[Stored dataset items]

------------------------------------

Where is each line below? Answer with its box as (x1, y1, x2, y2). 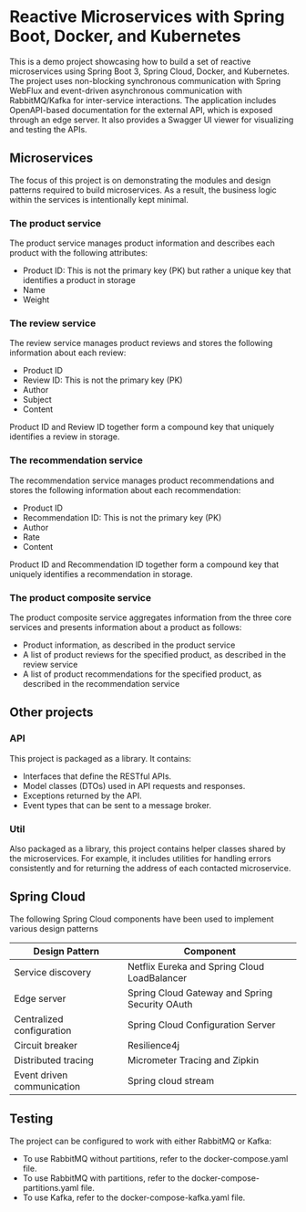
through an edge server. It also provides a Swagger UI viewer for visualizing (9, 114, 294, 125)
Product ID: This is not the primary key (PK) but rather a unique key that (22, 265, 291, 276)
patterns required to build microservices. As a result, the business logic (9, 184, 278, 195)
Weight (22, 294, 50, 305)
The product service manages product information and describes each (9, 237, 275, 248)
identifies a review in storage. (9, 431, 120, 442)
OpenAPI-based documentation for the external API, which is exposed (9, 104, 273, 115)
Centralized (14, 1012, 64, 1025)

------------------------------------

Output exactly, and only, the lines running from the one that contains "Product ID: This" through the last line of the entries above.

Product ID: This is not the primary key (PK) but rather a unique key that (22, 265, 291, 276)
patterns required to build microservices. As a result, the business logic (9, 184, 278, 195)
Weight (22, 294, 50, 305)
The product service manages product information and describes each (9, 237, 275, 248)
identifies a review in storage. (9, 431, 120, 442)
OpenAPI-based documentation for the external API, which is exposed (9, 104, 273, 115)
Centralized (14, 1012, 64, 1025)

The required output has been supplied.